There will be puppy sweepstakes for puppies 6-18 months of age, broken into different age groups. There will be regular and non regular classes. If you print up the 'Premium' it will break down all the information for you. The classes just go one after the other.

It's a "cluster" of shows, meaning other clubs are going to be at the same location with shows Friday - Monday and the Golden club is "supporting" them, meaning they are going to ask members to stick around and enter their Goldens in the kennel club all breed shows. So you can go all weekend and see tons of other breeds and there will also be Goldens. THat one will have multiple rings going on but Goldens will only be in one ring. There will also be obedience and rally on the weekend.

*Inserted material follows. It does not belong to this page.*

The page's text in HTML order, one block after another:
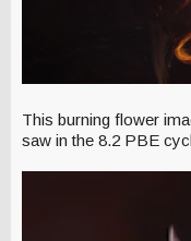
This burning flower
saw in the 8.2 PBE

Bring your chairs and I would bring a cooler. (food is available for sale usually but quality can be risky  ) You can bring a little wagon if you have a ton of stuff to carry since you may have to walk a fair distance from parking to the actual ringside area. It will be pretty obvious where people are working and grooming dogs so easy for you to stand off to the side and watch without getting in the way. Same thing with ring side seating, just set up and if you watch, you can figure out who seems to know what's going on and you can quietly ask questions if you're and outgoing person  People love to teach others who admit they want to learn, you'll be surprised if you ask how nice some people will be as long as they're not about to go into the ring.

There may be some vendors on Thursday with great stuff for sale, but it may not be till the weekend shows that all of them are set up and selling. It's a great shopping opportunity when there are big shows with multiple clubs like this one. YOu're going to have so much fun


----------



## ArkansasGold (Dec 7, 2017)

If you wait for the Judging Schedule to come out (it should be online at least a few days before the show), it will tell you how many dogs are entered. The numbers next to each breed indicate the number of "class" dogs, bitches, and the number of titled champion dogs and bitches.

For Example: 
Retrievers (Golden): 5, 8,- 2, 4 means 5 class dogs, 8 class bitches, 2 CH dogs, and 4 CH bitches (thanks @Prism Goldens, I totally stole that from one of your earlier posts) 

Each breed goes in one ring, although I think Sweeps classes can be in a different one (not entirely sure about that). I don't know exactly how the Sweepstakes classes work, just that it's usually only for owner-handled puppies and veterans (although handlers are sometimes allowed). The Judging Schedule will show which judges and breeds are in which ring and the approximate times. It won't tell you a specific time for each breed, but it will show a few times. Some breeds (like Goldens) can take HOURS to judge from beginning to end if there is a large entry. 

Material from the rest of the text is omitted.